The Master is gracious:  He accepts the last even as the first; He gives rest to those of the eleventh as well as to those who have labored from the first; He is lenient with the last while looking after the first; to the one He gives,  to the other He gives freely; He accepts the labors and welcomes the effort; honors the deed, but commends the intent.  So, all of you, enter into the joy of our Lord: first and second, share the bounty.  Rich and poor alike, celebrate together.  Sober or heedless, honor the day.  Those who fasted and those who did not, rejoice today.  The table is full, everyone fare sumptuously.  The calf is fatted; no one go away hungry.  Everyone, savor the banquet of faith; relish the riches of His goodness…

One of the greatest lessons I learned from my parents was simply to participate in the life of the Church.  We went to every evening service as a family during all of Lent and Holy Week.  As Holy Week approached, we had been on this great journey together for weeks and the end was near.  Even as a child, I remember being worn out by this point in Lent just as anyone would be traveling a great distance.  We participated in this journey by attending services, fasting, praying, giving alms, and going to Holy Confession individually as a family.  Holy Week was the climax of that great quest leading us to the most anticipated day of the entire year – Pascha!

As I aged, I made my own choices about Lent.  Some years I put little effort into fasting or found myself unable to go to the services since I lived over an hour away from the closest church.  It was in those years, that I found I had missed out on something special.  I had skipped almost the entire journey, taking the short cut to the end, and found new meaning in St.
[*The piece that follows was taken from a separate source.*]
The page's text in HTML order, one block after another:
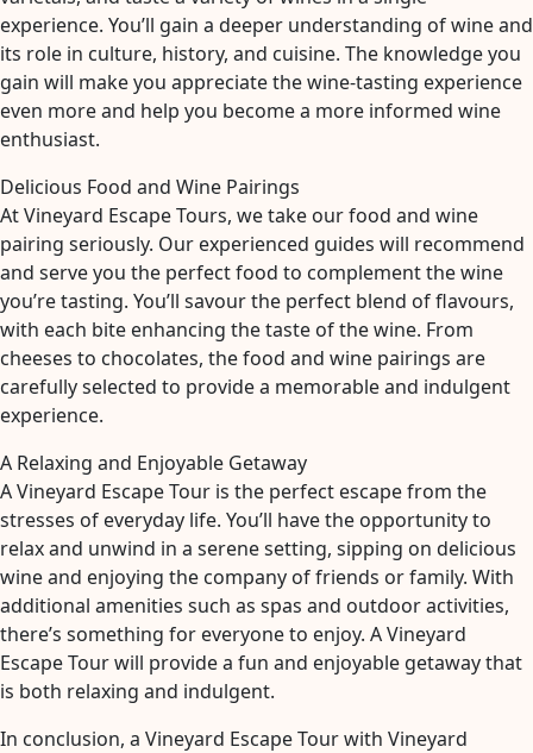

John Chrysostom’s sermon. Instead of being excited about the feast, I was thankful for God’s mercy upon me.  In one there was joy and in the other appreciation for not being shut out from the feast.  It was in those years, that I found strength and determination to not find myself there the following year.

One would think that our spiritual journeys would constantly be progressing as each year passes.  The truth is, it doesn’t happen that way.  I have to genuinely look at my situation each year.  Was I making excuses for my laziness or were my circumstances simply teaching me other lessons – patience, endurance, or determination to find an alternate path when the main path had been washed out for me.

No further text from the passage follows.